Commas that are used as thousands separators (commas surrounded by digits) should be dropped:
x[, ] <- stri_replace_all_regex(x, "(?<=\\d),(?=\\d)", "")
The numbers and alternative units in parentheses are redundant, therefore these should be taken care of as well:
x[, ] <- stri_replace_all_regex(x,
"(\\d+(?:\\.\\d+)?)\\(\\d+(?:\\.\\d+)?\\)", "$1")

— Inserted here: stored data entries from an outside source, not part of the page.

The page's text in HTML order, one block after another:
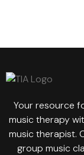
Your resource
music therapy
music therapist.
group music
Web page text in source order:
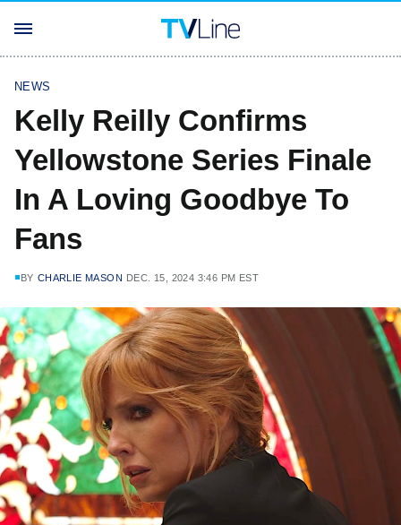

dimnames(x)[[1]] <- stri_replace_all_fixed(dimnames(x)[[1]],
c(" (°F)", " (inches)"), c("", ""), vectorise_all=FALSE)
At last, as.numeric()
can be used to re-interpret all the strings as
numbers:
x <- structure(as.numeric(x), dim=dim(x), dimnames=dimnames(x))
x[, c(1, 6, ncol(x))] # example columns
## Jan Jun Year
## Record high °C 45.6 22.4 46.4
## Average high °C 27.0 15.1 20.8
## Daily mean °C 21.6 11.7 16.2
## Average low °C 16.1 8.2 11.6
## Record low °C 5.5 -2.2 -2.8
## Average rainfall mm 44.2 49.5 600.9
## Average rainy days (>= 1mm) 5.6 8.6 90.6
## Average afternoon relative humidity (%) 47.0 61.0 51.0
## Mean monthly sunshine hours 279.0 108.0 2191.0
We now have a cleansed matrix at our disposal. We can, for instance, compute the monthly temperature ranges:
x["Record high °C", -ncol(x)] - x["Record low °C", -ncol(x)]
## Jan Feb Mar Apr May Jun Jul Aug Sep Oct Nov Dec
## 40.1 41.9 38.9 33.4 29.8 24.6 26.1 28.6 31.9 36.8 38.4 39.3
or the average daily precipitation:
sum(x["Average rainfall mm", -ncol(x)]) / 365.25
## [1] 1.6463
and so forth.
For the climate data on other cities, very similar operations will need to be performed – the whole process of scraping and cleansing data can be automated quite easily.